Evidence for the existence of sulfur-doped fullerenes from elucidation of their photophysical properties

Evidence is presented that carbon atoms of the hollow fullerene cage can be replaced by sulfur atoms, as has been suggested theoretically. S-doped fullerenes are obtained by arc-vaporization of graphite in the presence of thiophene or 3-methylthiophene, Mass spectra indicate the dominant processes are the substitutions of pairs of carbon atoms by sulfur atoms with the predominant ratios of sulfur to replaced carbon pairs being 1, 1/3, Or 1/4. Fractions that contain a large group of such compounds with a substantial S enrichment can be collected by column chromatography, but no single pure compound can be isolated.

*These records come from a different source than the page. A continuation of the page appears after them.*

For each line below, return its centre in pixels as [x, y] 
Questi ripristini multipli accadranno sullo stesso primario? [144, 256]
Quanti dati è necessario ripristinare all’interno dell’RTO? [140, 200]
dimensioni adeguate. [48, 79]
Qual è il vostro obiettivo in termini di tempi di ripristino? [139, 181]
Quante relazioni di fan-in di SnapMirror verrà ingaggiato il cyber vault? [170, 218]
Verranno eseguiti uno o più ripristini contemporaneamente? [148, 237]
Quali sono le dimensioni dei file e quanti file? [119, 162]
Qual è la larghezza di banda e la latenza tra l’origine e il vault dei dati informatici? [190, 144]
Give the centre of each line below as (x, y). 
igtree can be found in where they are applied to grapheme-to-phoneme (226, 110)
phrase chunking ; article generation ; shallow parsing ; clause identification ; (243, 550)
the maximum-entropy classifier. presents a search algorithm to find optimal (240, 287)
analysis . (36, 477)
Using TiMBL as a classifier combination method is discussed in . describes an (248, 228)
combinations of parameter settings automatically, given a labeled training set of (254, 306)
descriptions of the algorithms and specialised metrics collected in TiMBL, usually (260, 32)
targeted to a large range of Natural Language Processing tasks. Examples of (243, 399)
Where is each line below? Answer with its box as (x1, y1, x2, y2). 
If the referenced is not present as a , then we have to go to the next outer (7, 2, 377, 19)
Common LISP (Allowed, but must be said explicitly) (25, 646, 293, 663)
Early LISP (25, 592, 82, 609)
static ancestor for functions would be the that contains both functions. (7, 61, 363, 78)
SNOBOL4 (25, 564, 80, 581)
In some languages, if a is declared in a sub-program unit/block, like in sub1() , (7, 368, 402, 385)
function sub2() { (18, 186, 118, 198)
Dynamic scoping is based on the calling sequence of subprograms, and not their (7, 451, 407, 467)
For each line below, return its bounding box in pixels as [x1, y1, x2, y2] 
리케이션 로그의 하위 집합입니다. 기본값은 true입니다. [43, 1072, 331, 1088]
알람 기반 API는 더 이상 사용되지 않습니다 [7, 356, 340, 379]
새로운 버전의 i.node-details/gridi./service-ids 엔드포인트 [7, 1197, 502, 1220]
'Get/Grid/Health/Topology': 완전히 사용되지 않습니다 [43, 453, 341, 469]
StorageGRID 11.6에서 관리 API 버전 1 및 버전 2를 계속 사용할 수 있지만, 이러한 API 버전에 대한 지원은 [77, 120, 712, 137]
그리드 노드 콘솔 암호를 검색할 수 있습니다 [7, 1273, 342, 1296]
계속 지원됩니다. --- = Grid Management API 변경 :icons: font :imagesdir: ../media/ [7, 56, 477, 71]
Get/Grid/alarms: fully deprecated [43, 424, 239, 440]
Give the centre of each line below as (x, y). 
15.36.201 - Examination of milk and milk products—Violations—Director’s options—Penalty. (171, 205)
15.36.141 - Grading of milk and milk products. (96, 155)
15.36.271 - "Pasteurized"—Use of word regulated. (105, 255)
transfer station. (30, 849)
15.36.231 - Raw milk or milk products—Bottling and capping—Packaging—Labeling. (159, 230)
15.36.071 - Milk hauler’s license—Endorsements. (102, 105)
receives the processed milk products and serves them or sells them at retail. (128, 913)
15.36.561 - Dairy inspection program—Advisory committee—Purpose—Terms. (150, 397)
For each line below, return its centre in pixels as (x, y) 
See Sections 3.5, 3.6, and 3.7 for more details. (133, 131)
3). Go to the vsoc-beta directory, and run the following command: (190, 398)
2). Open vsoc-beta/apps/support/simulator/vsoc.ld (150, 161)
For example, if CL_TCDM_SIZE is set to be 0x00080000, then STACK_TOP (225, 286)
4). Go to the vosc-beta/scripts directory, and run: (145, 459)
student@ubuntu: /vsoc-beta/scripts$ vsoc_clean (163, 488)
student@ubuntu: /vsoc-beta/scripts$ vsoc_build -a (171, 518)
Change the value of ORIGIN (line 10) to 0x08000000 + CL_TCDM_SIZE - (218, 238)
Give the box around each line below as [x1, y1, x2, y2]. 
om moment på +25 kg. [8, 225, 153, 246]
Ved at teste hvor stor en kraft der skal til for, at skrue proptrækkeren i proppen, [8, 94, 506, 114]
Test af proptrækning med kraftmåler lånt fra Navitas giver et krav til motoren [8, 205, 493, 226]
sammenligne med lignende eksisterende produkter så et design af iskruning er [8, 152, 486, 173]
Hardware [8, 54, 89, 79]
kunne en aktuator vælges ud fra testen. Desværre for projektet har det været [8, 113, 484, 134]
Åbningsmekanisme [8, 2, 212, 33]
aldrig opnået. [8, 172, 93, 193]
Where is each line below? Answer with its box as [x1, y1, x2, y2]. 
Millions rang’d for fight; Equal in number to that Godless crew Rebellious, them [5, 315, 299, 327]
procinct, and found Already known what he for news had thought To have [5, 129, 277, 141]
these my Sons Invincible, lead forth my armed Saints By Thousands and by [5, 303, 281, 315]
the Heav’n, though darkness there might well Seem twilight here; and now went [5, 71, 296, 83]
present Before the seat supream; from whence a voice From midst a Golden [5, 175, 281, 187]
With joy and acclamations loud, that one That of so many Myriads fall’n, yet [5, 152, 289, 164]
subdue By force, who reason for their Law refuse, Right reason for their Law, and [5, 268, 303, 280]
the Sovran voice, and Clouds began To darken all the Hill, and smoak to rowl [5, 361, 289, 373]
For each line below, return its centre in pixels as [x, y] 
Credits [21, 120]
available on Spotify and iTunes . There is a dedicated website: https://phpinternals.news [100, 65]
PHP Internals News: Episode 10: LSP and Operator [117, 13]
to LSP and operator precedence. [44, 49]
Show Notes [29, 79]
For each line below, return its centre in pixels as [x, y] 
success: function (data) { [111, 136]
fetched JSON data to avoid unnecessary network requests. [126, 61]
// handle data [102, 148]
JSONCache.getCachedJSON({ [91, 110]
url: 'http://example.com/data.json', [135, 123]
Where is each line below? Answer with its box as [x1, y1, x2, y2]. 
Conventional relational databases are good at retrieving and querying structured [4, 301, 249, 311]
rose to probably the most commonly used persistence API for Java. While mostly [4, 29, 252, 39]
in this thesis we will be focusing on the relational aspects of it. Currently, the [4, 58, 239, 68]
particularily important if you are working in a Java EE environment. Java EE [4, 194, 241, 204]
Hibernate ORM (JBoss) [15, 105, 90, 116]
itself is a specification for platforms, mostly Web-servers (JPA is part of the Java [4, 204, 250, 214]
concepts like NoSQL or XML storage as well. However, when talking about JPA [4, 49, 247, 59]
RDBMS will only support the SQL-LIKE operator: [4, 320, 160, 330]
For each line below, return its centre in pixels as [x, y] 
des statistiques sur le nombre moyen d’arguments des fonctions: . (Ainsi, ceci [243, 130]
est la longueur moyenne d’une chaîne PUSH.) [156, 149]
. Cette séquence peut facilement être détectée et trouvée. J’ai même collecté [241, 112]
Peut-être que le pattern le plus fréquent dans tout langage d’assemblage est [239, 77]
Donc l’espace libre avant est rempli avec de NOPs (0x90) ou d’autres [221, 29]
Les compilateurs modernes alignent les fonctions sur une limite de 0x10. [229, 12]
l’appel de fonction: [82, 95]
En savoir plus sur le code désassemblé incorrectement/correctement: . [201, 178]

Since the mass spectra can be interpreted in alternate ways involving S incorporation as an adduct, evidence was sought for their existence from a detailed study of the fluorescence of these species. The fluorescence emission spectra are red-shifted from and consistent with absorption spectra and can be attributed to the emission from symmetry-broken distorted S-doped derivatives of fullerenes. An optical bandgap of 2.5 eV is derived for the S-doped fullerenes resulting from the splitting of the h(u) degenerate state. The fluorescence lifetimes of these molecules are 2-7 ns, considerably larger than those of the undoped fullerenes.